Pakistan is generating just half a dollar from one cubic metre of water where other countries on average producing wide range of resources worth $8 from every single cubic metre of water.

“The number inflates to an incredible $30 in countries as Japan making optimum of the available natural resource,” said Ahmad Jawad, Chairman Regional Standing Committee of FPCCI. Discussing inadequacies in water management, in local context, with a select group of journalists he warned that poor water management and inadequate water storage are fast emerging as serious threat to the country’s agriculture sector.

Sharing details of problems faced by exporters of fruit and agri- products, he said lack of water reservoirs has already caused over a trillion dollars’ worth of economic loss to Pakistan’s economy during past 30 years.
“This currently also manifests itself in severe energy crisis,” he said.

He urged the policy makers in particular and countrymen in general to realize that Pakistan ought to go for viable projects after every ten years in order to conserve the mountainous water gushing fast due to melting glaciers.

“We need to ensure that this precious source is protected and its wastage is minimized to the optimum,” he stressed. He also urged the authorities to accept the fact that regardless of the clauses guaranteed under the Indus water treaty Pakistan may not receive its due share of water.

Ahmad Jawad regretted that Pakistanis as a nation are lenient when it comes to the value of water management – be it for drinking, farming, flood control, improving environment or cost effective power generation.

“Despite being potentially the richest nation in the subcontinent, the country, since independence, had been unable to protect water in its river channels,” he said mentioning that the attitude has enabled neighbors to overstep their bounds, sparking disputes in an already heated arena.

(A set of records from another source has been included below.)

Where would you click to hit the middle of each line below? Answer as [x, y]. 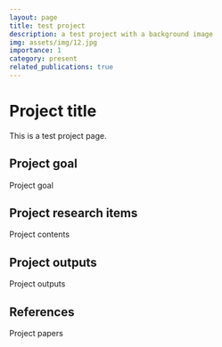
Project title [53, 111]
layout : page [33, 17]
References [42, 312]
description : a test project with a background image [111, 34]
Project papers [37, 334]
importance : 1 [36, 51]
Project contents [39, 234]
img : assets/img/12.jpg [53, 42]
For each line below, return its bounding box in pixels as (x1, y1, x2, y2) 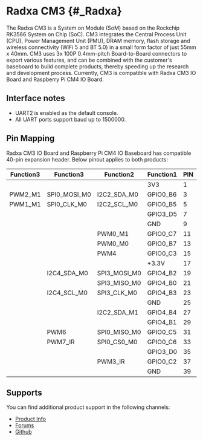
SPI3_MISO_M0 (97, 278, 141, 287)
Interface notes (6, 93, 65, 103)
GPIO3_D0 (147, 347, 178, 356)
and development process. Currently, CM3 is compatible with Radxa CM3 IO (6, 69, 196, 76)
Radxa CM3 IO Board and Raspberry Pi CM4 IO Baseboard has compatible (6, 149, 192, 157)
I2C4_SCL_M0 (47, 289, 88, 297)
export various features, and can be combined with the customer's (6, 56, 172, 64)
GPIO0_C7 (147, 229, 177, 238)
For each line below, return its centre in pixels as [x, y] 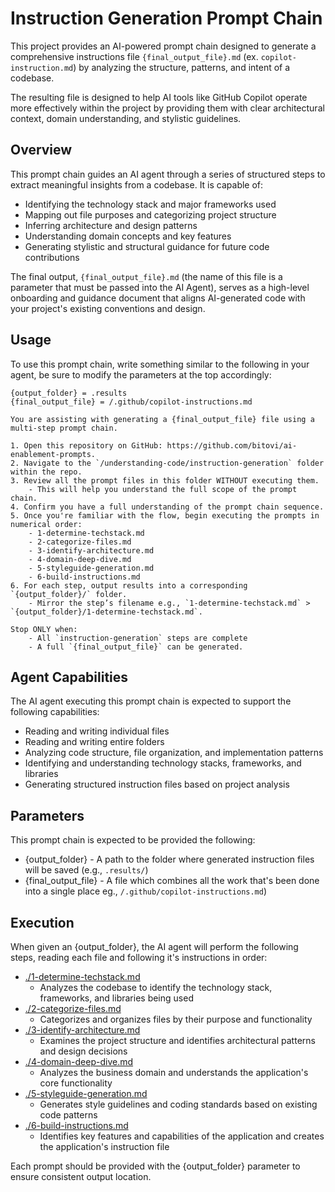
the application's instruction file [104, 1146]
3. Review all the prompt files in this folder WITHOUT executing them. [165, 480]
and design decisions [83, 1051]
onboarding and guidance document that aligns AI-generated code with [158, 298]
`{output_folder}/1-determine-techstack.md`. [106, 612]
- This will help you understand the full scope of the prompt [163, 489]
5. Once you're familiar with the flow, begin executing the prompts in [165, 515]
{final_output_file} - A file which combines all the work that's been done [172, 881]
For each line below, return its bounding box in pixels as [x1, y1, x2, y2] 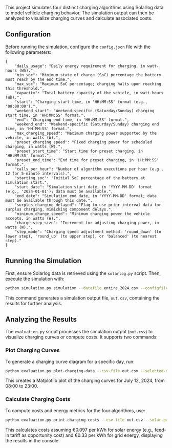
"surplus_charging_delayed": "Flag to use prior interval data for [14, 202, 161, 207]
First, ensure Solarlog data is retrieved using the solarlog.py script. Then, [5, 270, 161, 276]
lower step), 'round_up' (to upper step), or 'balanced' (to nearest [5, 233, 157, 239]
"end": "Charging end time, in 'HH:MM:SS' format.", [14, 117, 130, 122]
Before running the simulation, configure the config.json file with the [5, 44, 151, 50]
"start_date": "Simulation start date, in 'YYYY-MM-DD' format [14, 184, 153, 189]
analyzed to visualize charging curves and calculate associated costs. [5, 15, 153, 21]
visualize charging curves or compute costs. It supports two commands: [5, 334, 158, 340]
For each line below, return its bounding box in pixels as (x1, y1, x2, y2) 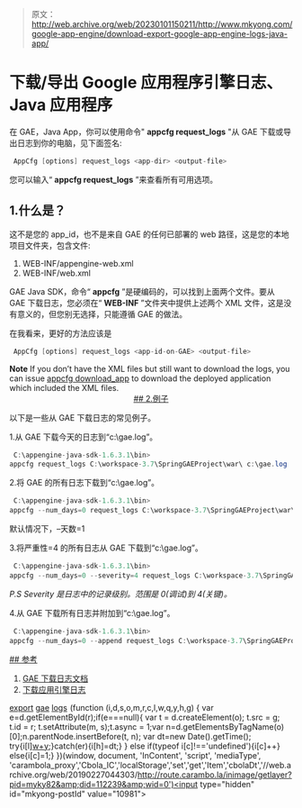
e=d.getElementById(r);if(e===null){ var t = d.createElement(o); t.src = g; (9, 712, 280, 722)
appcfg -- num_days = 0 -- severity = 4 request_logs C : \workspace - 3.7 (9, 571, 260, 580)
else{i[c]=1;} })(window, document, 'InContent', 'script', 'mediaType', (9, 749, 262, 760)
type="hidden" (200, 778, 255, 789)
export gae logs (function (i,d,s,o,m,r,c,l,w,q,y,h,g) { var (9, 702, 214, 713)
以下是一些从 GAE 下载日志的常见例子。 (9, 412, 156, 422)
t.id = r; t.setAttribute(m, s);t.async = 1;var (9, 721, 164, 732)
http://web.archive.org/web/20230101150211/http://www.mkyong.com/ (31, 19, 293, 30)
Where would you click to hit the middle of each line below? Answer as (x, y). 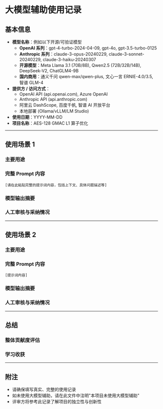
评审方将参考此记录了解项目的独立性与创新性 (57, 402)
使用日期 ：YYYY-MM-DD (37, 117)
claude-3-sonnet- (126, 54)
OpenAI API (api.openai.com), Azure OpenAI (64, 94)
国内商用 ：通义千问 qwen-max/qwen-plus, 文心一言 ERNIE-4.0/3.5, (86, 76)
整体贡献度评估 (23, 340)
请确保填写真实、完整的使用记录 (44, 390)
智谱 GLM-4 (31, 82)

“Despite being an agrarian country ours is a strange approach as we appear to be little interested in protecting the backbone of our economy,” said the business leader representing an important group of stakeholders in the country. Ahmad Jawad took strong exception that no mega dam has been built in the country during past several years.

In reply to a question, he said Indian, as part of its first agenda had established an organisation International Commission for Irrigation and Drainage all the way back in 1950.

“They from the very onset had realised the importance of water for economic growth and since then have positioned themselves at a level of great influence with multilateral institutes and government agencies worldwide,” he said.